Initially we took a batch approach to the problem, relying on Hadoop and Map/Reduce jobs to keep the external systems up to date. We would perform map/reduce jobs over column families to bulk update the external systems. This had obvious draw backs. Until the batch process completes, the index and the RDBMS are out of synch with Cassandra. Additionally, we would run over large portions of the column family even though only a small number of records had changed.

To keep the other systems synchronized, we could have complicated the cassandra clients, embedding the logic to orchestrate updates to all of the relevant systems, but that seemed like a nightmare. In the end, we decided to go for real-time trigger-like functionality. This removes the burden off of the client and allows us to keep other systems in synch in near real-time.

Maxim Grinev came to the same conclusion and submitted a patch to Cassandra, which triggered a lengthy discussion. (pun intended)

In the end, we decided to implement our own trigger mechanism using Aspect-Oriented Programming (AOP). Our mechanism is roughly based on Jonathan Ellis's Crack-Smoking Commit Log (CSCL). For each column family mutation, we write to a commit log. The log entries are then processed asynchronously by the triggers. Upon successful execution, the log entry is removed.

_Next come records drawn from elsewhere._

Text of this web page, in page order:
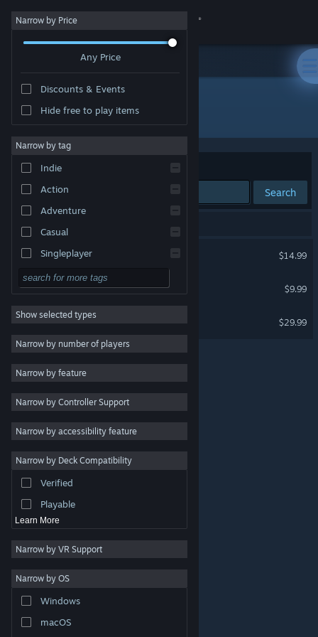
Sign in
About
Change language
Get the Steam Mobile App
View desktop website
are property of their respective owners in the US and
other countries.
Steam Subscriber Agreement
Narrow by Price
Any Price
Discounts & Events
Hide free to play items
Narrow by tag
Indie
Action
Adventure
Casual
Singleplayer
Simulation
RPG
Strategy
2D
3D
Free to Play
Atmospheric
Colorful
Exploration
Show selected types
Narrow by number of players
Narrow by feature
Narrow by Controller Support
Narrow by accessibility feature
Narrow by Deck Compatibility
Verified
Playable
Learn More
Narrow by VR Support
Narrow by OS
Windows
macOS
Developer: Signal Studios
Sort by Relevance
Search
Toy Soldiers: Complete
$14.99
Toy Soldiers
$9.99
Toy Soldiers: HD
$29.99
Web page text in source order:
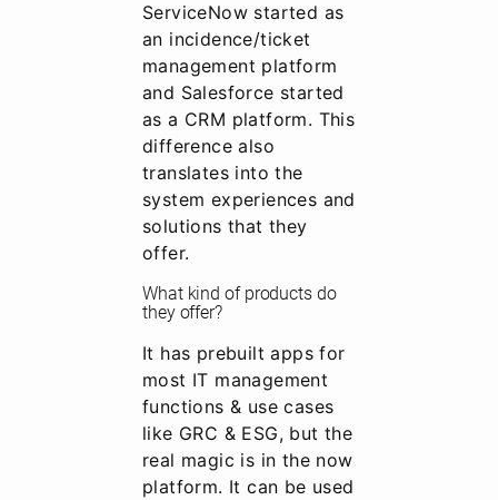
ServiceNow started as
an incidence/ticket
management platform
and Salesforce started
as a CRM platform. This
difference also
translates into the
system experiences and
solutions that they
offer.
What kind of products do
they offer?
It has prebuilt apps for
most IT management
functions & use cases
like GRC & ESG, but the
real magic is in the now
platform. It can be used
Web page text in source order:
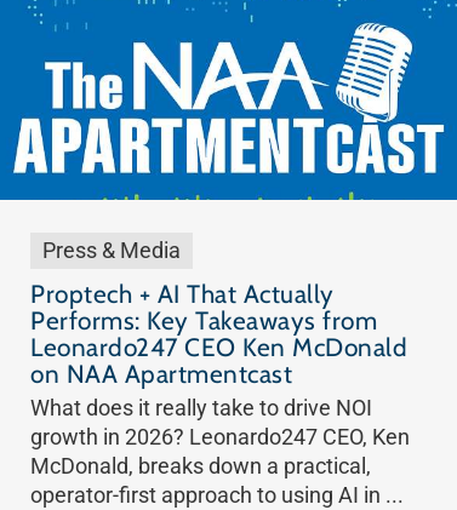
Press & Media
Proptech + AI That Actually
Performs: Key Takeaways from
Leonardo247 CEO Ken McDonald
on NAA Apartmentcast
What does it really take to drive NOI
growth in 2026? Leonardo247 CEO, Ken
McDonald, breaks down a practical,
operator-first approach to using AI in ...

We've released the project at github: https://github.com/hmsonline/cassandra-triggers

The design is certainly heavy and the documentation is still a bit rough around the edges, but its small amount of code and it is working like a champ. We've setup installation and configuration instructions. Let us know if you have any trouble getting started.

Thursday, March 1, 2012

Code Coverage: Cobertura, and Testing Load-time Weaving with Maven

Our cassandra-triggers implementation uses AOP. Virgil also uses it for connection pooling and retries. More specifically, each of these projects uses load-time weaving, where the byte code of the classes is changed at runtime. For testing purposes, we have the following added to our pom file:

<plugin>
    <groupId>org.apache.maven.plugins</groupId>
    <artifactId>maven-surefire-plugin</artifactId>
    <version>2.9</version>
    <configuration>
    <argLine>-javaagent:lib/aspectjweaver.jar</argLine>
    </configuration>
</plugin>

This adds the aspectjweaver agent to the jvm runtime, which enables and performs the load-time weaving. When we went to gather code coverage information on the projects, we ended up with the following exception out of aspectj.

[IsolatedClassLoader@1342ba4] warning register definition failed -- (BCException) malformed class file
malformed class file
org.aspectj.weaver.BCException: malformed class file
 at org.aspectj.weaver.bcel.Utility.makeJavaClass(Utility.java:466)
 at org.aspectj.weaver.bcel.BcelWeaver.addLibraryAspect(BcelWeaver.java:189)

Evidently, aspectj doesn't like cobertura instrumented classes. After much googling, I couldn't find a good solution. There appeared to be a lot of back and forth between cobertura and aspectj. To avoid the situation entirely, I simply decided to maintain to pom files. I swapped out the plugin above that adds the agent jvm, for the snippet below that enables compile-time weaving:

<plugin>
    <groupId>org.codehaus.mojo</groupId>
    <artifactId>aspectj-maven-plugin</artifactId>
    <version>1.4</version>
    <configuration>
        <complianceLevel>1.5</complianceLevel>
        <weaveDependencies>
            <weaveDependency>
                <groupId>org.apache.cassandra</groupId>
                <artifactId>cassandra-thrift</artifactId>
            </weaveDependency>
            <weaveDependency>
                <groupId>org.apache.cassandra</groupId>
                <artifactId>cassandra-all</artifactId>
            </weaveDependency>
        </weaveDependencies>
    </configuration>
    <executions>
        <execution>
            <goals>
                <goal>compile</goal>
            </goals>
        </execution>
    </executions>
</plugin>

This swaps from load-time weaving during testing to the compile-time weaving, which allows cobertura and aspectj to play well together, which means you'll get accurate code coverage numbers in Sonar.